Furthermore, early communication intervention can positively impact upon the presence and frequency of maladaptive behaviours as well, another significant factor for parents and clinicians to consider. Maladaptive behaviours, including challenging behaviours, were identified in a previous study as the single best predictor of family stress where parents of children with AS were identified as significantly more stressed in comparison to parents of children with Cornelia de Lange and Cri du Chat syndromes (Griffith et al., 2011) and felt more “loss of control” in comparison to parents of children with Prader Willi Syndrome (Van den Bourne et al., 1999). As reported in previous studies (Sadhwani et al., 2019), challenging behaviours have been shown to increase with age in those with AS, aligning with the literature showing that a lack of functional or meaningful communication skills can have adverse behavioural outcomes in the long term for minimally verbal individuals (Durand & Carr, 1991; Durand & Moskowitz, 2019). Therefore, when a child with AS is first diagnosed, best practice should include a referral or access to communication intervention that includes support to use AAC systems (Roche et al., 2020).

Limitations and Future Research

Data analysis was limited by the differing number of individuals who had completed the specific sections of the included modules within the registry, resulting in low numbers of children included within some analyses. Despite this, the current study adds to the emerging adaptive behaviour profile of young children with AS and provides further evidence of skills that can be enhanced and areas of weakness that can be targeted in early intervention programs. These data also further highlight the link between aetiology and ability and frequency of skill use, which could help inform specific programs of support for young children. Future research could explore these findings further, for example how does communication impact upon the development of adaptive behaviours? How does the environment interact with adaptive behaviour development? For example, those with deletion aetiology tend to have lower overall skill ability in comparison to those with non-deletion aetiology, so how does this impact upon the opportunities that children are provided with?

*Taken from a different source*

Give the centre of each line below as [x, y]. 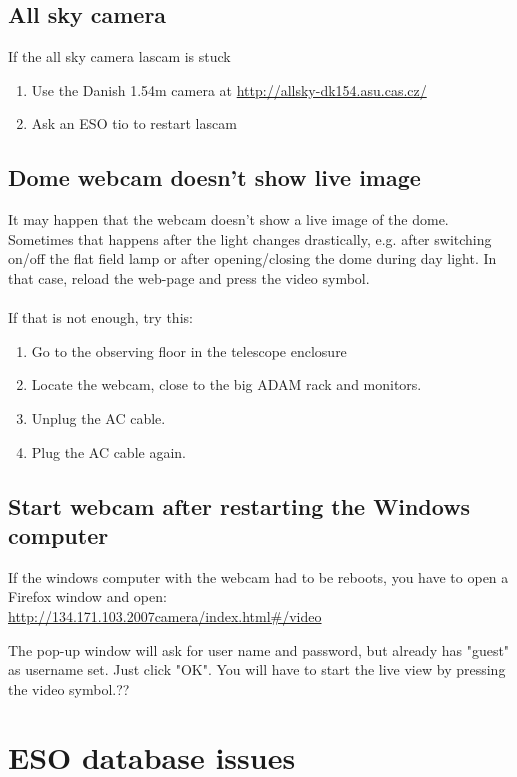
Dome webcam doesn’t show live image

Basic adaptive behaviours are indicative of the development of independent skills and the ability to be a self-determining individual in operating on a day-to-day basis (Duvdevany, 2002). The adaptive skills profiled here demonstrate early delays and weaknesses for young children with AS, with variation in skill ability and frequency of skill use identified based on aetiology. Aligning with recent findings (Heald et al., 20,201; Keute et al., 2021), the aetiology of a child’s diagnosis should be considered in clinical care, as we can see differing profiles of functioning dependent upon aetiology. Therefore, the greater our understanding of the varying profiles of children with AS, the more specific and tailored our approach to early support can be.